Hiking enriches both the physical and the cultural life of every traveler and in Spain there are magnificent regions, which seem to have been created by nature just for this purpose. But, there are two examples on the famous route from Santiago de Compostela, which validate this argument: the English Way and the French Way. What are their differences between both?

The English Way

ria ferrol pontedeume stage

It is characterized for being not very crowded, it also has good signposting but with few services. In fact, it is a route that has recovered localities by virtue of documents, deeds and records that refer to the passage and stay of people.

It has only half a dozen hostels and despite the lack of services, it has the hospitality of its people. It is a well signposted itinerary in the 18 municipalities that it crosses, thanks to the Xacobeo plan and the work of the Consorcio do Camiño Inglés.

If you decide to do it, you can leave from two cities. From A Coruña, from where the shortest variant starts with 70 kilometers. Leaving from Ferrol, the distance is 120 kilometers, from there it is the only valid starting point to get the Compostela, whose minimum distance on foot or on horseback exceeds 100 kilometers for validation.
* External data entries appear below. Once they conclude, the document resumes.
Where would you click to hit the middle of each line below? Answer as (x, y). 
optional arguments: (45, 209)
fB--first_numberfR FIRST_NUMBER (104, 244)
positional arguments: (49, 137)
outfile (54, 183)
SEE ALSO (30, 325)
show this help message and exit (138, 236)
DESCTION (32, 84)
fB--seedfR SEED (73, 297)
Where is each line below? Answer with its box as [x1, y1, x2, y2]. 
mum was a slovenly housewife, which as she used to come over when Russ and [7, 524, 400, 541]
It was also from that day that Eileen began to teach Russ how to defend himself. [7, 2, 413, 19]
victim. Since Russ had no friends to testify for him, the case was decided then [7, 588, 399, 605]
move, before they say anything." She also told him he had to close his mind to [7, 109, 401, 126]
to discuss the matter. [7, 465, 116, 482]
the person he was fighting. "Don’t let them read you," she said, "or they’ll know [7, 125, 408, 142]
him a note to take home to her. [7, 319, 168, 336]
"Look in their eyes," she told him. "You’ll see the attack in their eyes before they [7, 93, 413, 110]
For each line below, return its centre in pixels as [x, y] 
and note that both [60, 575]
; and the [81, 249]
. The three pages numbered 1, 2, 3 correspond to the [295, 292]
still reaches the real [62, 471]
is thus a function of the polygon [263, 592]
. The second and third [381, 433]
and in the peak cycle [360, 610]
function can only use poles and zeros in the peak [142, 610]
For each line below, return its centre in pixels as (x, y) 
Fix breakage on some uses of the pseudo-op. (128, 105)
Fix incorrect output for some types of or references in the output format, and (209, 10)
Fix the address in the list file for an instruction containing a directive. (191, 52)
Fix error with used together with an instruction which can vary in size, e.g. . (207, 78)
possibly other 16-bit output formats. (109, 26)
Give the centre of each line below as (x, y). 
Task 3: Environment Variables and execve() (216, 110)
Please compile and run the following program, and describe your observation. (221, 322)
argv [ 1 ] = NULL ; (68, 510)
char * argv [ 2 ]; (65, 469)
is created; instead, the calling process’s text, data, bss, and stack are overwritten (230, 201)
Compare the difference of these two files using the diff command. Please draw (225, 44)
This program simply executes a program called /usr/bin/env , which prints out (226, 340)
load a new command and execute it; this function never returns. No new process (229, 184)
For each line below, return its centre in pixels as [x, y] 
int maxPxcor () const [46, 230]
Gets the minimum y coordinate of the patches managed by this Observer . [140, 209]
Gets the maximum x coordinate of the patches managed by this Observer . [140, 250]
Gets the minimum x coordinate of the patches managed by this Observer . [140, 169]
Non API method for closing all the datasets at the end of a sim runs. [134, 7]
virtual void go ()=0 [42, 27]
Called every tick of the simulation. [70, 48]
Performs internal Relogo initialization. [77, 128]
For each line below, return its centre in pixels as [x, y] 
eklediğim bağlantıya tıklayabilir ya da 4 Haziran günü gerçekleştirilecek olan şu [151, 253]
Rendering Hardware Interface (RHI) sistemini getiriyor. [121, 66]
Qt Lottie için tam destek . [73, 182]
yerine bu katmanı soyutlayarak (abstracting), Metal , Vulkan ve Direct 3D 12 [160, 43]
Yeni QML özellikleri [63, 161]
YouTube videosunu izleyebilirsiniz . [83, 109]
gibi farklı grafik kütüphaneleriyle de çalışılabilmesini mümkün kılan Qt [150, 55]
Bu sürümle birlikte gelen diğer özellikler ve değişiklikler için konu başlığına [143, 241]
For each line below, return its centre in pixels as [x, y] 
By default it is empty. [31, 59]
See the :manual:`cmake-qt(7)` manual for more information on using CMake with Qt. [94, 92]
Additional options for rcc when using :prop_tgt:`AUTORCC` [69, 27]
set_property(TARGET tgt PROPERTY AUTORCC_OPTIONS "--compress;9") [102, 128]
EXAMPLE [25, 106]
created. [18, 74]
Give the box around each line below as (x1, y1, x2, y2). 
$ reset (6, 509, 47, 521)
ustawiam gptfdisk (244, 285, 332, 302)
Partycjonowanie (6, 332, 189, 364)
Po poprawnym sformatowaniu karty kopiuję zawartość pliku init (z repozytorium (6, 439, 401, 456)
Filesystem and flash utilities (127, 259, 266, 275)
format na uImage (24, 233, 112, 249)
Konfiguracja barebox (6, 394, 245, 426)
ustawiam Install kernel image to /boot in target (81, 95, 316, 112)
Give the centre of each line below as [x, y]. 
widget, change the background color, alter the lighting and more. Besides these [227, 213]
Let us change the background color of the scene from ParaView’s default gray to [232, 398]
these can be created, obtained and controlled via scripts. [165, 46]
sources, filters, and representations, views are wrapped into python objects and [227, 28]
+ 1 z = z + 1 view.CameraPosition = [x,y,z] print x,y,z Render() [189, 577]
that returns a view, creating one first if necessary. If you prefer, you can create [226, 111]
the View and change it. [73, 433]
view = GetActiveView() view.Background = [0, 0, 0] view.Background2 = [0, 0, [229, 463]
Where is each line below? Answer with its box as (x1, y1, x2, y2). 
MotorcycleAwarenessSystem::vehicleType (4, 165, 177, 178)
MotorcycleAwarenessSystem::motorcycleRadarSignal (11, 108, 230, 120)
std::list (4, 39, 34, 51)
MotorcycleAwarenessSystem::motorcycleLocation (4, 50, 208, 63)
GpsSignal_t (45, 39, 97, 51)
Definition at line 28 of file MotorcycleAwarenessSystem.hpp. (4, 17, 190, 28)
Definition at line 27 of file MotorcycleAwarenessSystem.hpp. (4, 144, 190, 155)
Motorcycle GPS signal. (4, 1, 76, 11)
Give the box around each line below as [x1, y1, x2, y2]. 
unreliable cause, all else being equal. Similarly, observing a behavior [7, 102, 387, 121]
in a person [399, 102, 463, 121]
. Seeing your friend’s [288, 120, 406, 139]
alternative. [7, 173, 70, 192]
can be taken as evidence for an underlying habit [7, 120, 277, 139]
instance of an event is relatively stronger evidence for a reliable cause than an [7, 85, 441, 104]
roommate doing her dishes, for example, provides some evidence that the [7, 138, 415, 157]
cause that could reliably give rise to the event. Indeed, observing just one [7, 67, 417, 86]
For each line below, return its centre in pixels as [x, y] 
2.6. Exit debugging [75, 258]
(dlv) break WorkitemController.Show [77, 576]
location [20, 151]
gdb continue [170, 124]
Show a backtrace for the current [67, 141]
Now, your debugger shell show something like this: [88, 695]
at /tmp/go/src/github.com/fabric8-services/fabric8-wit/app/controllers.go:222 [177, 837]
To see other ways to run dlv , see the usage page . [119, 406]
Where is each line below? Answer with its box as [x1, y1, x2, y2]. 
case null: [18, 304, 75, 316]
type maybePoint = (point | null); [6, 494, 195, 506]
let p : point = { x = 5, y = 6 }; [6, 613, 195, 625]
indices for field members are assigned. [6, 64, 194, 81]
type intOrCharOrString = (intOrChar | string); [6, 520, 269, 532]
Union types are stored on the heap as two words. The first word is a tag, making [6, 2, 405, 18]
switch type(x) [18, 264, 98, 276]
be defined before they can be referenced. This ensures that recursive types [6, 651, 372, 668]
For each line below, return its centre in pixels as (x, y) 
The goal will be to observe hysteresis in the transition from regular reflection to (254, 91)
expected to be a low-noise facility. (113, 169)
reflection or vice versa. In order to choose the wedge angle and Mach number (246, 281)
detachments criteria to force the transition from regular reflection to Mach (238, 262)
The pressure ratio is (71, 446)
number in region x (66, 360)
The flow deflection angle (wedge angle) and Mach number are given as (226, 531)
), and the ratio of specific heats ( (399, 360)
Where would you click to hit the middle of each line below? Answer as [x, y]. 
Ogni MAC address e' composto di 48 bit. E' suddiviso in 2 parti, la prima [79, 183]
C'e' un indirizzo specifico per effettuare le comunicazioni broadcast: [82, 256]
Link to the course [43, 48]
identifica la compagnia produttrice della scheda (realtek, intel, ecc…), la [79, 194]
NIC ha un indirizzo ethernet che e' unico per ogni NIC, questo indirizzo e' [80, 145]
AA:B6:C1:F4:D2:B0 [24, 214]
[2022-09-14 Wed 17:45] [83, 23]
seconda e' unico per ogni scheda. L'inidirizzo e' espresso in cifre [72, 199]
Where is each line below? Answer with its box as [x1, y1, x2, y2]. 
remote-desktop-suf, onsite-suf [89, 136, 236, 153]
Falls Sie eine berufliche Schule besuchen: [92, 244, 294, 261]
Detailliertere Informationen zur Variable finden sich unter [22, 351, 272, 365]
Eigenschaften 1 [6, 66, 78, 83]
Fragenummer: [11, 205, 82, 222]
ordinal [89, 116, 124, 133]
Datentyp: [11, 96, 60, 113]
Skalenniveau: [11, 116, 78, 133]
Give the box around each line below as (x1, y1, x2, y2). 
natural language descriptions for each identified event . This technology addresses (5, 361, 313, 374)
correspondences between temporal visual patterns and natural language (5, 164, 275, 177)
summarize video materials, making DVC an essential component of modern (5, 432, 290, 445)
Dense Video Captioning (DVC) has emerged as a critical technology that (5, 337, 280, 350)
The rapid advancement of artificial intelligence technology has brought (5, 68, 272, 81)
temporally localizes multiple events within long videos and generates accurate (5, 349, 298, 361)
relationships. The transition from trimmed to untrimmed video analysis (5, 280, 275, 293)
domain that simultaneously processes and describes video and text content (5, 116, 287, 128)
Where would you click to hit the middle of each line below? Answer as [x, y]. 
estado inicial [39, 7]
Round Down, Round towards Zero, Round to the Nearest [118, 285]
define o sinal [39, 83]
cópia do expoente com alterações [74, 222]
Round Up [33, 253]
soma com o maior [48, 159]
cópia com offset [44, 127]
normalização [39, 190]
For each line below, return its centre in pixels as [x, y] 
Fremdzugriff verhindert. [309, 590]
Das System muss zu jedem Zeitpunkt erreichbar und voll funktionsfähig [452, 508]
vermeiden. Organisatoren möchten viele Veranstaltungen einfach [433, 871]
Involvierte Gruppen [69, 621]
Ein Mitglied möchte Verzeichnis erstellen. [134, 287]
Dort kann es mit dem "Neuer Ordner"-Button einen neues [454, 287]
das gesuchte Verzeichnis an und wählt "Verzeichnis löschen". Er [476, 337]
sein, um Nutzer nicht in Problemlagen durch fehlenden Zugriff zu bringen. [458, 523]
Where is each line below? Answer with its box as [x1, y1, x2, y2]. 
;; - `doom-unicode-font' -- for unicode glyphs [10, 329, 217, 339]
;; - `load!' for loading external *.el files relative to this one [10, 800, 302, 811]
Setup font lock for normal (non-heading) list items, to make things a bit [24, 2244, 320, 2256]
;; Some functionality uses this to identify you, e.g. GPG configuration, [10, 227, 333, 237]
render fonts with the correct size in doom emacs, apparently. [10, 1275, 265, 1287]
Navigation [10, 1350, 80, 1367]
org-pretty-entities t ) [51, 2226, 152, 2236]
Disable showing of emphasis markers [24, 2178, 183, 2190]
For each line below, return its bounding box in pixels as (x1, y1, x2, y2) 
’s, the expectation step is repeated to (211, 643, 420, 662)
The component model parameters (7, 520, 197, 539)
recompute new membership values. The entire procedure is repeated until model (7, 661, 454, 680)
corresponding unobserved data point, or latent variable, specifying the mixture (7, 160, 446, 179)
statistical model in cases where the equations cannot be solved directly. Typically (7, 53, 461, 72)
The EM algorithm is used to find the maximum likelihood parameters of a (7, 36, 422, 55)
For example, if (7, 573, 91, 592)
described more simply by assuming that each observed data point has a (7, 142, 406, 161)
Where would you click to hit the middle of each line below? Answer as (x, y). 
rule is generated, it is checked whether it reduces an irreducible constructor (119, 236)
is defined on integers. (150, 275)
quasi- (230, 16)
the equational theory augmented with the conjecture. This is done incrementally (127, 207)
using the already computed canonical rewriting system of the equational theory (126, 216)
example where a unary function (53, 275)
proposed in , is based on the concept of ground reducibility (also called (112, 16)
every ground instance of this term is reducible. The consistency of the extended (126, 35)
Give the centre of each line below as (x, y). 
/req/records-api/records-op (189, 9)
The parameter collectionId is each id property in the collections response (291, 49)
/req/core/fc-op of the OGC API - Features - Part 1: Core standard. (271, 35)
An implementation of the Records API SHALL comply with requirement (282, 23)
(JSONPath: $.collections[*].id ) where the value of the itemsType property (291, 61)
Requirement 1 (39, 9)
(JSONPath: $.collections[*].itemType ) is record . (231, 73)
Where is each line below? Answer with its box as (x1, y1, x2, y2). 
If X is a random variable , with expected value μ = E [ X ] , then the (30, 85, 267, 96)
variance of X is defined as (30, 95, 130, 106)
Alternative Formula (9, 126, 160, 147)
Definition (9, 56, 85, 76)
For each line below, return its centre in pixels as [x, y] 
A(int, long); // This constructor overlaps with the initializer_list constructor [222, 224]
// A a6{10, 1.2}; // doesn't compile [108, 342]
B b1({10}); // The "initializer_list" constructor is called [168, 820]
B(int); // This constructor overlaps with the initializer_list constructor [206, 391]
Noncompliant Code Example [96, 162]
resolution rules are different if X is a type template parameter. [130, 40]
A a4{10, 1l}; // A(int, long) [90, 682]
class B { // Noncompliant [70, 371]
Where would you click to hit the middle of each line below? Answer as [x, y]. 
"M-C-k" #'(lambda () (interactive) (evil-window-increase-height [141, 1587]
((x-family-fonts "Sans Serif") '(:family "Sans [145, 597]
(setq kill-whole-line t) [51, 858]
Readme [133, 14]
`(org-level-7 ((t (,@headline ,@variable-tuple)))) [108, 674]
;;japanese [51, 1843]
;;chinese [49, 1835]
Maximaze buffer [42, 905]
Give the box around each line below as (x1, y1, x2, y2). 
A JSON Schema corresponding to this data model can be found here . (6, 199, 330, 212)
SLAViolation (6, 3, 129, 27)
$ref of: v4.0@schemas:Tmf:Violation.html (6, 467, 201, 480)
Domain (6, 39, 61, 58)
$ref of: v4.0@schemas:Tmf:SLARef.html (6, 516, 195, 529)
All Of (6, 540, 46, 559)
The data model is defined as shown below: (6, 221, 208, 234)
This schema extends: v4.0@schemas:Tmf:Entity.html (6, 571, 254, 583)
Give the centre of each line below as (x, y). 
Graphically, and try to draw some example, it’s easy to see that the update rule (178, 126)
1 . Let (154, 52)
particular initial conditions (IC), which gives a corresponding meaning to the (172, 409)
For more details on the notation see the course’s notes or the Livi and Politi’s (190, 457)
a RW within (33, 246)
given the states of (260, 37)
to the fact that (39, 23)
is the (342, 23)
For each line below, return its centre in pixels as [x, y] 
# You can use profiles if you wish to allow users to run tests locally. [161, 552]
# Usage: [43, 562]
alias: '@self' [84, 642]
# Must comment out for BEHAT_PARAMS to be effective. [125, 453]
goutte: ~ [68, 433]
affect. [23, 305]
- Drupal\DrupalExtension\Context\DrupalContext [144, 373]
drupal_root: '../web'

It is divided into six stages, three days from A Coruña and five from Ferrol, the paths of the English Way end in a small village of Bruma, where the walker will discover a route with a marked coastal and rural character.

Ferrol, Pontedeume, Betanzos and Coruña, some of them of medieval origin, with villages of solitary paths and forests that show for today’s traveller, paths of spirituality.

The French Way

bridge stage sarria portomarin french way

Unlike the English Way, this route is much more crowded. It is arguably the most popular and well-known route of the Camino de Santiago. A fame that has its advantages and disadvantages.

On the one hand, it has the best infrastructures for pilgrims. It offers a wide variety of accommodation, from modest hostels to beautiful rural tourism houses or luxurious pazos and five-star hotels. Unlike the English Way, it also has a greater number of bars and restaurants in which to eat and rest as well as supermarkets, laundries, massage and physiotherapy services, medical centres, and a large number of activities for walkers.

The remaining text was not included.